(Recorded data)
───
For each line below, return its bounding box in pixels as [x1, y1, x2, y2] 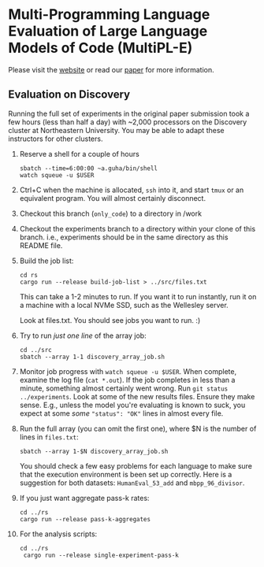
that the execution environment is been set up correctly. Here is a [19, 469, 232, 479]
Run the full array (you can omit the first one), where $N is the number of [19, 424, 257, 433]
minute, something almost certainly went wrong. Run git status [19, 384, 229, 393]
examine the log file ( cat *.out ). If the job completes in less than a [19, 375, 236, 384]
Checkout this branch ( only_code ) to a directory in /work [19, 209, 203, 218]
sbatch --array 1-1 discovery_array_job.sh [19, 353, 165, 361]
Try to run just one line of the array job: [19, 331, 147, 340]
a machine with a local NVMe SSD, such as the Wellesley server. [19, 300, 229, 309]
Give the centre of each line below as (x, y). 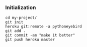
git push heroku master (30, 40)
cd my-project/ (21, 18)
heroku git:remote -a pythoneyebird (43, 26)
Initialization (21, 7)
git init (14, 22)
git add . (16, 31)
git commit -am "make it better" (40, 35)
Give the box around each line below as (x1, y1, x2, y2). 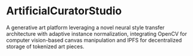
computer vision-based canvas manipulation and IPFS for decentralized (6, 36, 182, 43)
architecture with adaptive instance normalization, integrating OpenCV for (6, 30, 188, 37)
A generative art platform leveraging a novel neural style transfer (6, 24, 165, 31)
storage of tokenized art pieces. (6, 43, 85, 50)
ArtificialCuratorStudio (6, 4, 122, 18)
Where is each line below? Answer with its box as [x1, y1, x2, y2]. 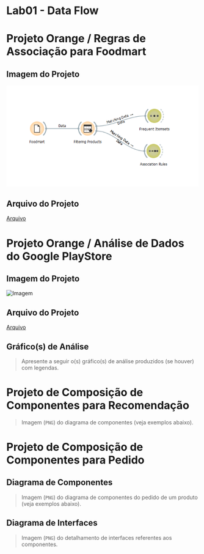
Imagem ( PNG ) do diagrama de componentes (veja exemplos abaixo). [21, 418, 194, 426]
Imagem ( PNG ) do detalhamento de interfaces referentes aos [21, 534, 172, 541]
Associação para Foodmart [6, 45, 147, 59]
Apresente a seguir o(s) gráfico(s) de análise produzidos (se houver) [21, 357, 194, 364]
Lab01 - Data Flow [6, 4, 99, 18]
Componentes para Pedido [6, 453, 145, 467]
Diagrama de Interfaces [6, 518, 98, 528]
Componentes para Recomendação [6, 399, 189, 413]
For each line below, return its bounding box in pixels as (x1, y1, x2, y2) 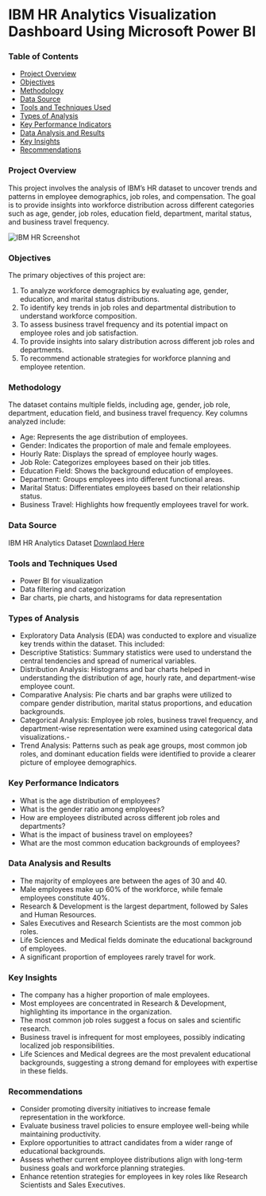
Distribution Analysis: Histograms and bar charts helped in (19, 665, 210, 674)
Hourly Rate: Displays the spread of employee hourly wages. (19, 449, 218, 459)
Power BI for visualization (19, 576, 103, 585)
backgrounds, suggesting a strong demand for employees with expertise (19, 1057, 258, 1068)
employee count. (19, 682, 75, 691)
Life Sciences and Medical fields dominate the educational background (19, 935, 253, 944)
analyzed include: (8, 416, 66, 427)
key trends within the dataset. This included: (19, 639, 165, 649)
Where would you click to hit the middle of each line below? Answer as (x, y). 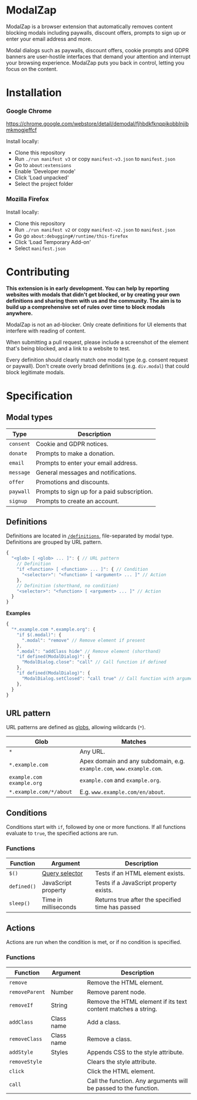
───
Copy the stretch of the records above that runs from the line with "Run the full" through the line with "examine the log". Both end lines belong in the copy, and nothing else does.

Run the full array (you can omit the first one), where $N is the number of [19, 424, 257, 433]
minute, something almost certainly went wrong. Run git status [19, 384, 229, 393]
examine the log file ( cat *.out ). If the job completes in less than a [19, 375, 236, 384]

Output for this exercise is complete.